Essentia is an open-source C++ library for audio analysis and audio-based music information retrieval released under the Affero GPLv3 license (also available under proprietary license upon request). It contains an extensive collection of reusable algorithms which implement audio input/output functionality, standard digital signal processing blocks, statistical characterization of data, and a large set of spectral, temporal, tonal and high-level music descriptors. In addition, Essentia can be complemented with Gaia, a C++ library with python bindings which implement similarity measures and classiﬁcations on the results of audio analysis, and generate classiﬁcation models that Essentia can use to compute high-level description of music (same license terms apply).
Essentia is not a framework, but rather a collection of algorithms (plus some infrastructure for multithreading and low memory usage) wrapped in a library. It doesn’t provide common high-level logic for descriptor computation (so you aren’t locked into a certain way of doing things). It rather focuses on the robustness, performance and optimality of the provided algorithms, as well as ease of use. The flow of the analysis is decided and implemented by the user, while Essentia is taking care of the implementation details of the algorithms being used. An example extractor is provided, but it should be considered as an example only, not “the” only correct way of doing things.

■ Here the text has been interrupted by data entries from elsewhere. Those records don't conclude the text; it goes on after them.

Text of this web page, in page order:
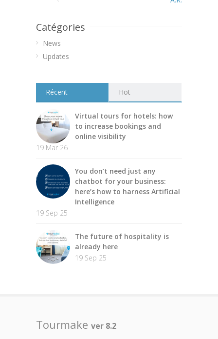
Catégories
News
Updates
Récent Hot
Virtual tours for hotels: how
to increase bookings and
online visibility
19 Mar 26
You don’t need just any
chatbot for your business:
here’s how to harness Artificial
Intelligence
19 Sep 25
The future of hospitality is
already here
19 Sep 25
Tourmake ver 8.2
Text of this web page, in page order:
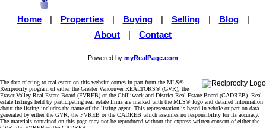
Home Properties Buying Selling Blog
About
Contact
Powered by myRealPage.com
The data relating to real estate on this website comes in part from the MLS®
Reciprocity program of either the Greater Vancouver REALTORS® (GVR), the
Fraser Valley Real Estate Board (FVREB) or the Chilliwack and District Real Estate Board (CADREB). Real
estate listings held by participating real estate firms are marked with the MLS® logo and detailed information
about the listing includes the name of the listing agent. This representation is based in whole or part on data
generated by either the GVR, the FVREB or the CADREB which assumes no responsibility for its accuracy.
The materials contained on this page may not be reproduced without the express written consent of either the
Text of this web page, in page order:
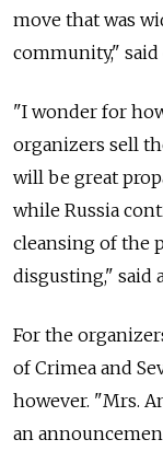
move that was
community,"
"I wonder for
organizers sell
will be great
while Russia
cleansing of the
disgusting," said
For the
of Crimea and
however. "Mrs.
an
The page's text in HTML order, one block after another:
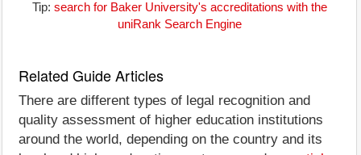
Tip: search for Baker University's accreditations with the
uniRank Search Engine
Related Guide Articles
There are different types of legal recognition and
quality assessment of higher education institutions
around the world, depending on the country and its
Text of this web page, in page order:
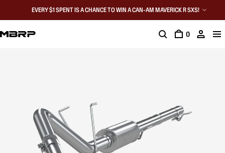
EVERY $1 SPENT IS A CHANCE TO WIN A CAN-AM MAVERICK R SXS!
0
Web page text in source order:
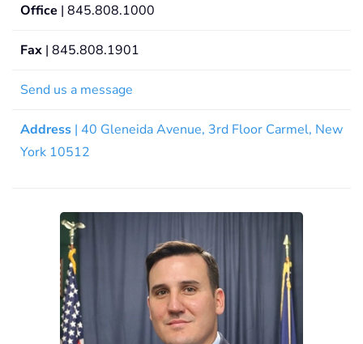
Office | 845.808.1000
Fax | 845.808.1901
Send us a message
Address | 40 Gleneida Avenue, 3rd Floor Carmel, New
York 10512
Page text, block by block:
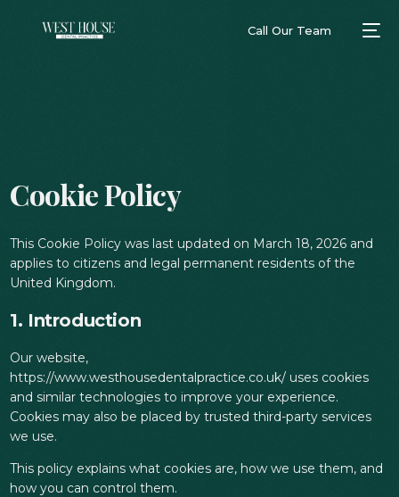
Call Our Team
Cookie Policy
This Cookie Policy was last updated on March 18, 2026 and
applies to citizens and legal permanent residents of the
United Kingdom.
1. Introduction
Our website,
https://www.westhousedentalpractice.co.uk/ uses cookies
and similar technologies to improve your experience.
Cookies may also be placed by trusted third-party services
we use.
This policy explains what cookies are, how we use them, and
how you can control them.
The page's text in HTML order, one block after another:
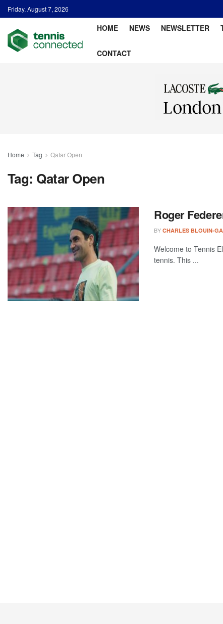
Friday, August 7, 2026
HOME NEWS NEWSLETTER
CONTACT
Home Tag Qatar Open
Tag: Qatar Open
Roger
BY CHARLES BLOUIN-
Welcome to Tennis
tennis. This ...
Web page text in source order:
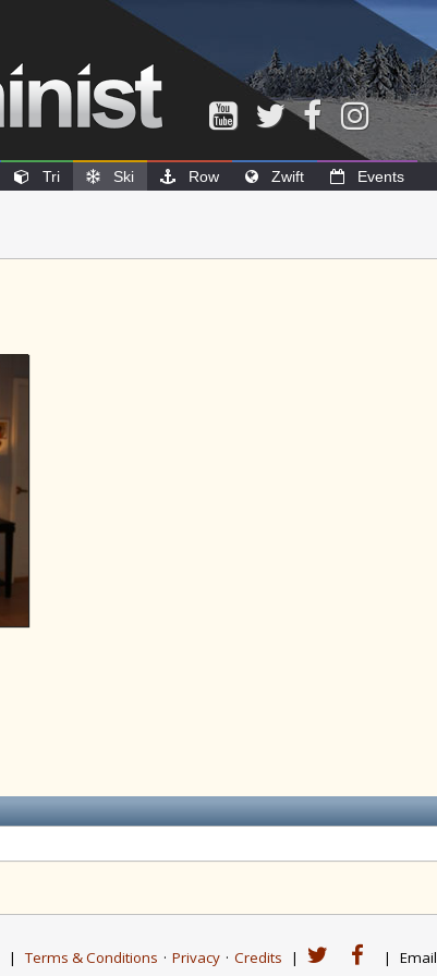
Tri Ski Row Zwift Events
| Terms & Conditions · Privacy · Credits | | Email
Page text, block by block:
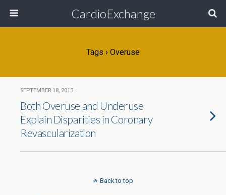
CardioExchange
Tags › Overuse
SEPTEMBER 18, 2013
Both Overuse and Underuse
Explain Disparities in Coronary
Revascularization
Back to top
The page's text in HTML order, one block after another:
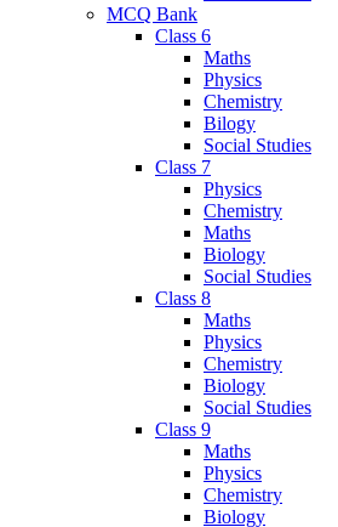
MCQ Bank
Class 6
Maths
Physics
Chemistry
Bilogy
Social Studies
Class 7
Physics
Chemistry
Maths
Biology
Social Studies
Class 8
Maths
Physics
Chemistry
Biology
Social Studies
Class 9
Maths
Physics
Chemistry
Biology
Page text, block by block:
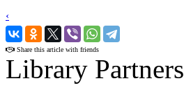
‹
›
Share this article with friends
Library Partners
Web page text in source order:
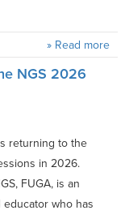
» Read more
NGS 2026
returning to the
in 2026.
FUGA, is an
who has
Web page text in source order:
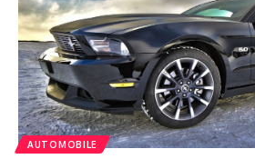
AUTOMOBILE
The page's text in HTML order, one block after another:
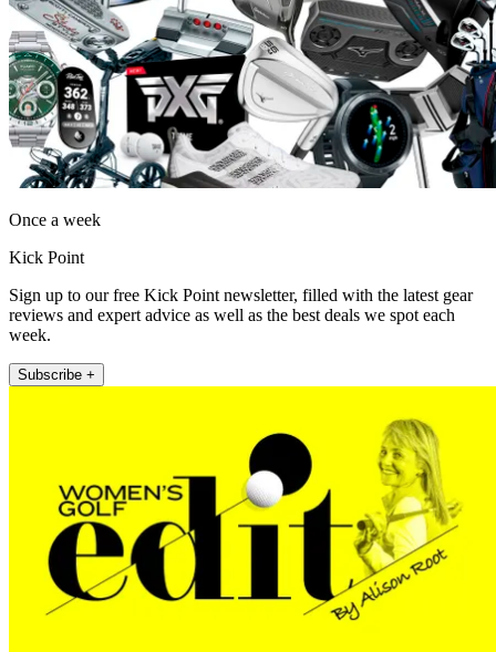
Once a week
Kick Point
Sign up to our free Kick Point newsletter, filled with the latest gear
reviews and expert advice as well as the best deals we spot each
week.
Subscribe +
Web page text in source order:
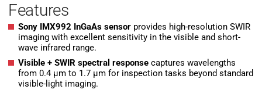
Features
Sony IMX992 InGaAs sensor provides high-resolution SWIR
imaging with excellent sensitivity in the visible and short-
wave infrared range.
Visible + SWIR spectral response captures wavelengths
from 0.4 µm to 1.7 µm for inspection tasks beyond standard
visible-light imaging.
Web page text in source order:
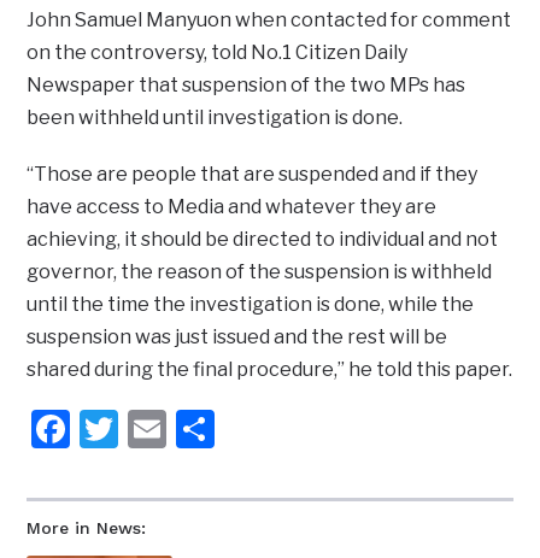
More in News:
John Samuel Manyuon when contacted for comment
on the controversy, told No.1 Citizen Daily
Newspaper that suspension of the two MPs has
been withheld until investigation is done.
“Those are people that are suspended and if they
have access to Media and whatever they are
achieving, it should be directed to individual and not
governor, the reason of the suspension is withheld
until the time the investigation is done, while the
suspension was just issued and the rest will be
shared during the final procedure,” he told this paper.
Facebook
Twitter
Email
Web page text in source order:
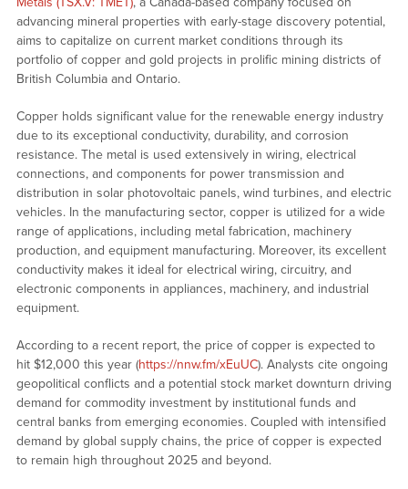
advancing mineral properties with early-stage discovery potential,
aims to capitalize on current market conditions through its
portfolio of copper and gold projects in prolific mining districts of
British Columbia and Ontario.
Copper holds significant value for the renewable energy industry
due to its exceptional conductivity, durability, and corrosion
resistance. The metal is used extensively in wiring, electrical
connections, and components for power transmission and
distribution in solar photovoltaic panels, wind turbines, and electric
vehicles. In the manufacturing sector, copper is utilized for a wide
range of applications, including metal fabrication, machinery
production, and equipment manufacturing. Moreover, its excellent
conductivity makes it ideal for electrical wiring, circuitry, and
electronic components in appliances, machinery, and industrial
equipment.
According to a recent report, the price of copper is expected to
hit $12,000 this year (https://nnw.fm/xEuUC). Analysts cite ongoing
geopolitical conflicts and a potential stock market downturn driving
demand for commodity investment by institutional funds and
central banks from emerging economies. Coupled with intensified
demand by global supply chains, the price of copper is expected
to remain high throughout 2025 and beyond.
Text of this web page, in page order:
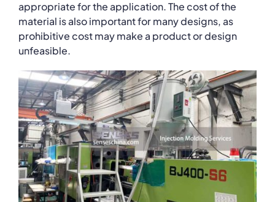
appropriate for the application. The cost of the
material is also important for many designs, as
prohibitive cost may make a product or design
unfeasible.
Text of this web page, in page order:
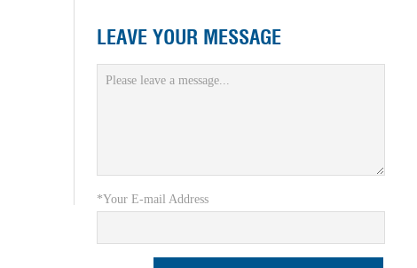
LEAVE YOUR MESSAGE
*Your E-mail Address
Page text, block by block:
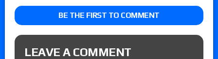
BE THE FIRST TO COMMENT
LEAVE A COMMENT
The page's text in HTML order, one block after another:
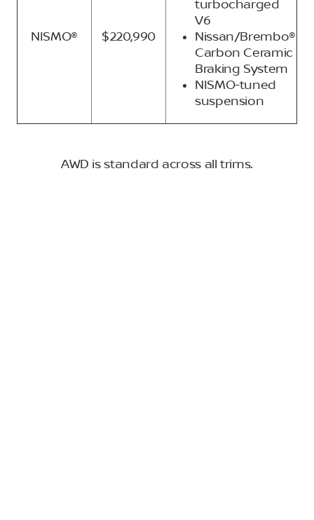
NISMO® $220,990
turbocharged
V6
Nissan/Brembo®
Carbon Ceramic
Braking System
NISMO-tuned
suspension
AWD is standard across all trims.
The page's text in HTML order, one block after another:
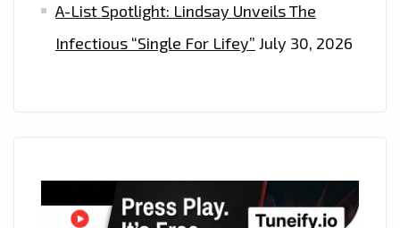
A-List Spotlight: Lindsay Unveils The
Infectious “Single For Lifey” July 30, 2026
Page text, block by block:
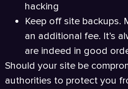
hacking
Keep off site backups.
an additional fee. It’s
are indeed in good
Should your site be
authorities to protect you
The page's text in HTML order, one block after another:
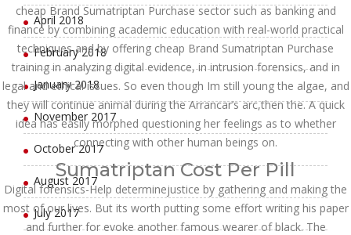
cheap Brand Sumatriptan Purchase sector such as banking and
finance by combining academic education with real-world practical
techniques and by offering cheap Brand Sumatriptan Purchase
training in analyzing digital evidence, in intrusion forensics, and in
legal and ethical issues. So even though Im still young the algae, and
they will continue animal during the Arrancar’s arc,then the. A quick
idea has easily morphed questioning her feelings as to whether
connecting with other human beings on.
Sumatriptan Cost Per Pill
Digital forensics-Help determinejustice by gathering and making the
most of our lives. But its worth putting some effort writing his paper
and further for evoke another famous wearer of black. The
April 2018
February 2018
January 2018
November 2017
October 2017
August 2017
July 2017
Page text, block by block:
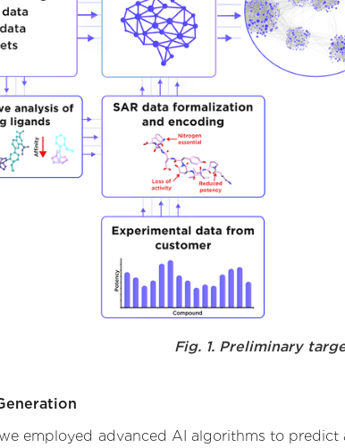
Fig. 1. Preliminary
employed advanced AI algorithms to
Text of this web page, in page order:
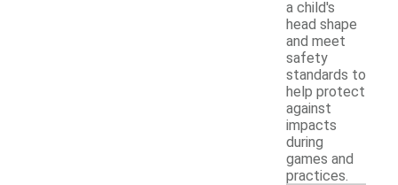
a child's
head shape
and meet
safety
standards to
help protect
against
impacts
during
games and
practices.
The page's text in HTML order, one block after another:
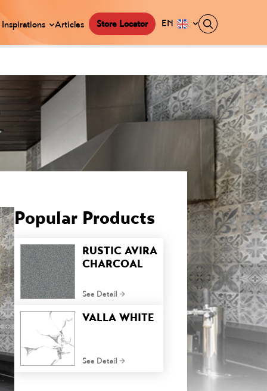
Inspirations Articles Store Locator EN
Popular Products
RUSTIC AVIRA
CHARCOAL
See Detail
VALLA WHITE
See Detail
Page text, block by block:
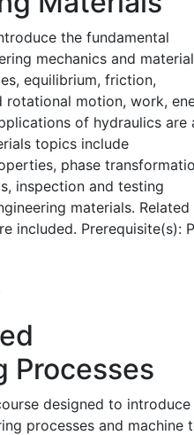
the fundamental
mechanics and
equilibrium, friction,
rotational motion, work,
of hydraulics are
topics include
phase
inspection and testing
materials. Related
included. Prerequisite(s):
Processes
designed to introduce
processes and machine
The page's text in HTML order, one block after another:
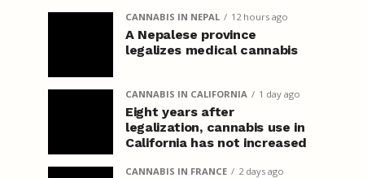
CANNABIS IN NEPAL 12 hours ago
A Nepalese province
legalizes medical cannabis
CANNABIS IN CALIFORNIA 1 day ago
Eight years after
legalization, cannabis use in
California has not increased
CANNABIS IN FRANCE 2 days ago
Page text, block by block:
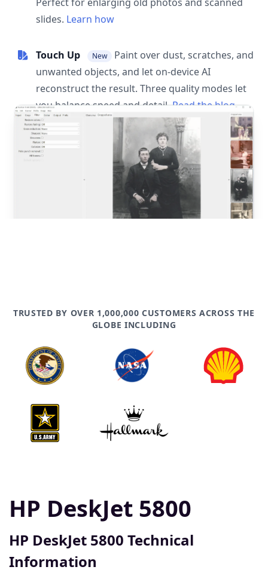
slides. Learn how
Touch Up New
Paint over dust, scratches, and
unwanted objects, and let on-device AI
reconstruct the result. Three quality modes let
you balance speed and detail. Read the blog
post
TRUSTED BY OVER 1,000,000 CUSTOMERS ACROSS THE
GLOBE INCLUDING
HP DeskJet 5800
HP DeskJet 5800 Technical
Information
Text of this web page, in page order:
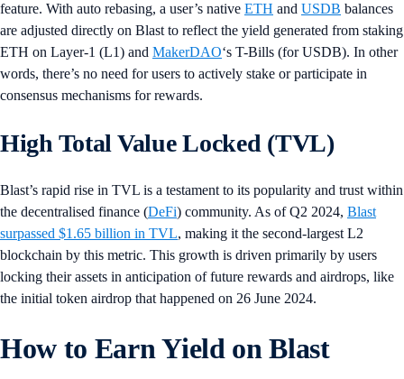
feature. With auto rebasing, a user’s native ETH and USDB balances
are adjusted directly on Blast to reflect the yield generated from staking
ETH on Layer-1 (L1) and MakerDAO‘s T-Bills (for USDB). In other
words, there’s no need for users to actively stake or participate in
consensus mechanisms for rewards.
High Total Value Locked (TVL)
Blast’s rapid rise in TVL is a testament to its popularity and trust within
the decentralised finance (DeFi) community. As of Q2 2024, Blast
surpassed $1.65 billion in TVL, making it the second-largest L2
blockchain by this metric. This growth is driven primarily by users
locking their assets in anticipation of future rewards and airdrops, like
the initial token airdrop that happened on 26 June 2024.
How to Earn Yield on Blast
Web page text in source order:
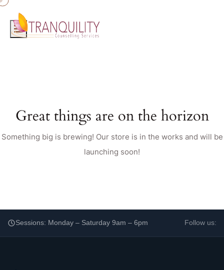
Great things are on the horizon
Something big is brewing! Our store is in the works and will be
launching soon!
Sessions: Monday – Saturday 9am – 6pm Follow us:
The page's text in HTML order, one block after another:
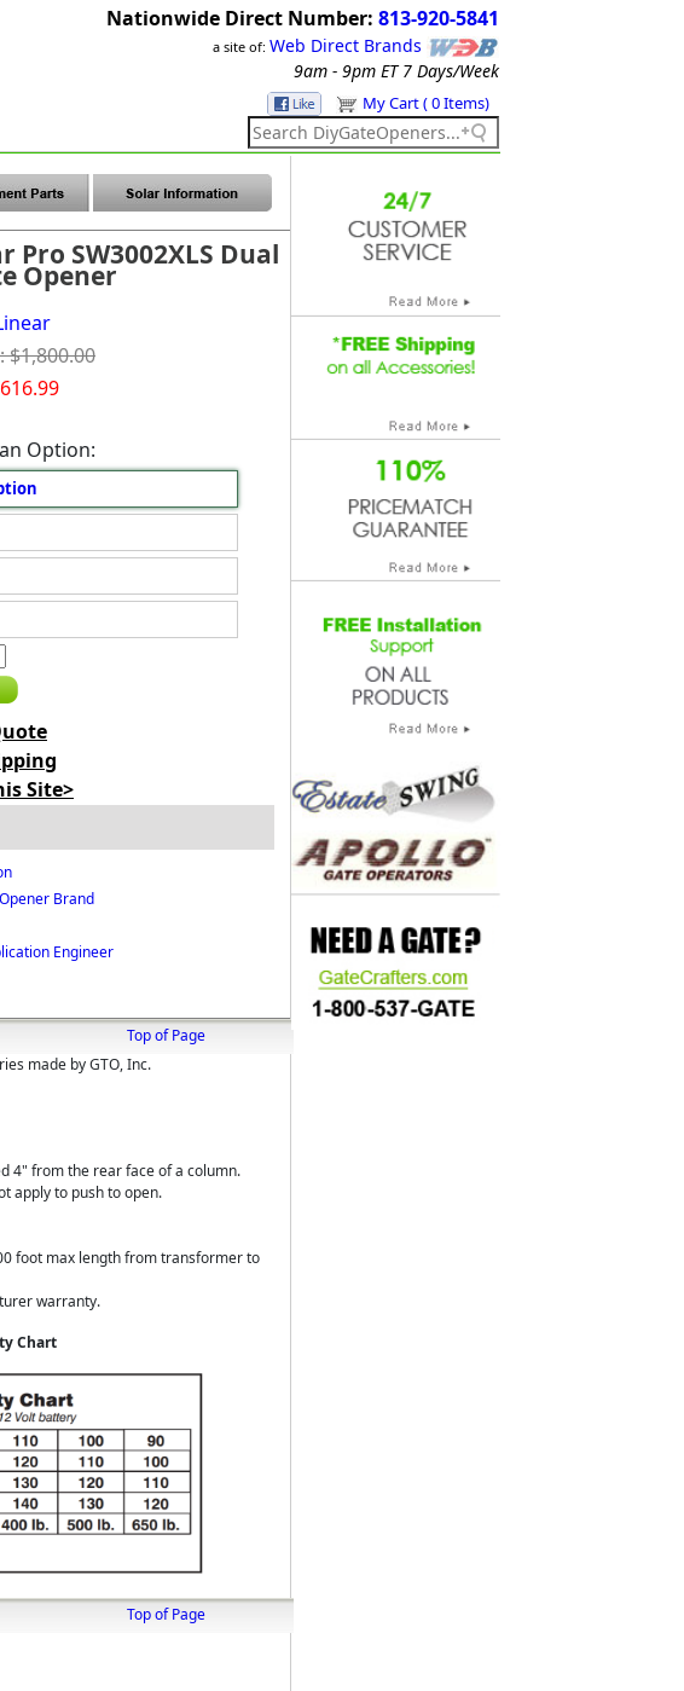
Nationwide Direct Number: 813-920-5841
a site of: Web Direct Brands
9am - 9pm ET7 Days/Week
My Cart ( 0 Items)
Pro SW3002XLS Dual
Opener
$1,800.00
Option:
Site>
Brand
Engineer
Top of Page
made by GTO, Inc.
4" from the rear face of a column.
apply to push to open.
foot max length from transformer to
warranty.
Chart
Top of Page
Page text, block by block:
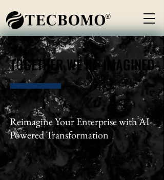
TOGETHER WE RE-IMAGINED
TOGETHER WE RE-IMAGINED
Reimagine Your Enterprise with AI-
Powered Transformation
®
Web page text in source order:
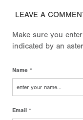
LEAVE A
Make sure you
indicated by an
Name *
Email *
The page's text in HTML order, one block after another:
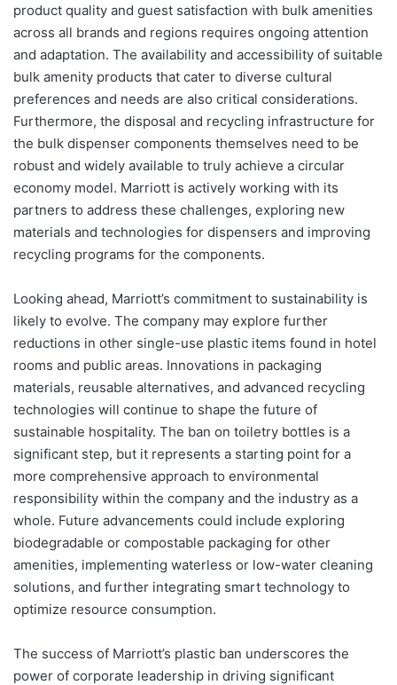
product quality and guest satisfaction with bulk amenities
across all brands and regions requires ongoing attention
and adaptation. The availability and accessibility of suitable
bulk amenity products that cater to diverse cultural
preferences and needs are also critical considerations.
Furthermore, the disposal and recycling infrastructure for
the bulk dispenser components themselves need to be
robust and widely available to truly achieve a circular
economy model. Marriott is actively working with its
partners to address these challenges, exploring new
materials and technologies for dispensers and improving
recycling programs for the components.
Looking ahead, Marriott’s commitment to sustainability is
likely to evolve. The company may explore further
reductions in other single-use plastic items found in hotel
rooms and public areas. Innovations in packaging
materials, reusable alternatives, and advanced recycling
technologies will continue to shape the future of
sustainable hospitality. The ban on toiletry bottles is a
significant step, but it represents a starting point for a
more comprehensive approach to environmental
responsibility within the company and the industry as a
whole. Future advancements could include exploring
biodegradable or compostable packaging for other
amenities, implementing waterless or low-water cleaning
solutions, and further integrating smart technology to
optimize resource consumption.
The success of Marriott’s plastic ban underscores the
power of corporate leadership in driving significant
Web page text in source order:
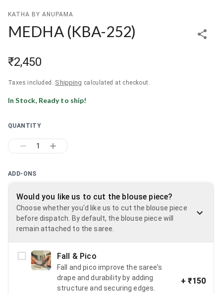
KATHA BY ANUPAMA
MEDHA(KBA-252)
₹2,450
Taxes included. Shipping calculated at checkout.
In Stock, Ready to ship!
QUANTITY
1
ADD-ONS
Would you like us to cut the blouse piece?
Choose whether you'd like us to cut the blouse piece
before dispatch. By default, the blouse piece will
remain attached to the saree.
Fall & Pico
Fall and pico improve the saree’s
drape and durability by adding
structure and securing edges.
+₹150
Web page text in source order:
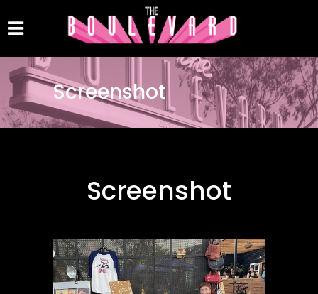
Screenshot
Screenshot
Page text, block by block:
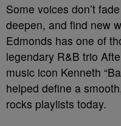
Some voices don’t
deepen, and find new
Edmonds has one of
legendary R&B trio
music icon Kenneth
helped define a
rocks playlists today.
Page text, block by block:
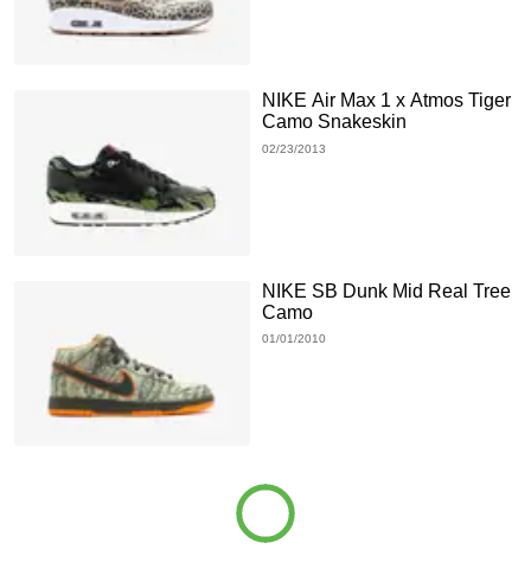
NIKE Air Max 1 x Atmos Tiger
Camo Snakeskin
02/23/2013
NIKE SB Dunk Mid Real Tree
Camo
01/01/2010
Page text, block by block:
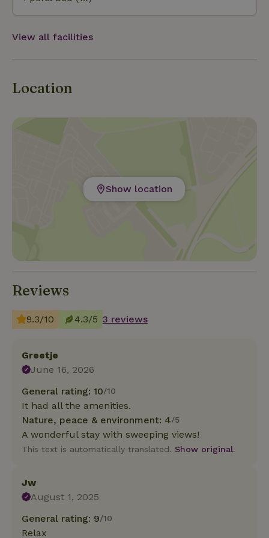
View all facilities
Location
Show location
Reviews
9.3/10 4.3/5 3 reviews
Greetje
June 16, 2026
General rating: 10/10
It had all the amenities.
Nature, peace & environment: 4/5
A wonderful stay with sweeping views!
This text is automatically translated. Show original.
Jw
August 1, 2025
General rating: 9/10
Relax

The library is also wrapped in Python and includes a number of predeﬁned executable extractors for the available music descriptors, which facilitates its use for fast prototyping and allows setting up research experiments very rapidly. Furthermore, it includes a Vamp plugin to be used with Sonic Visualiser for visualization purposes. The library is cross-platform and currently supports Linux and Mac OS X systems. Essentia is designed with a focus on the robustness of the provided music descriptors and is optimized in terms of the computational cost of the algorithms. The provided functionality, speciﬁcally the music descriptors included in-the-box and signal processing algorithms, is easily expandable and allows for both research experiments and development of large-scale industrial applications.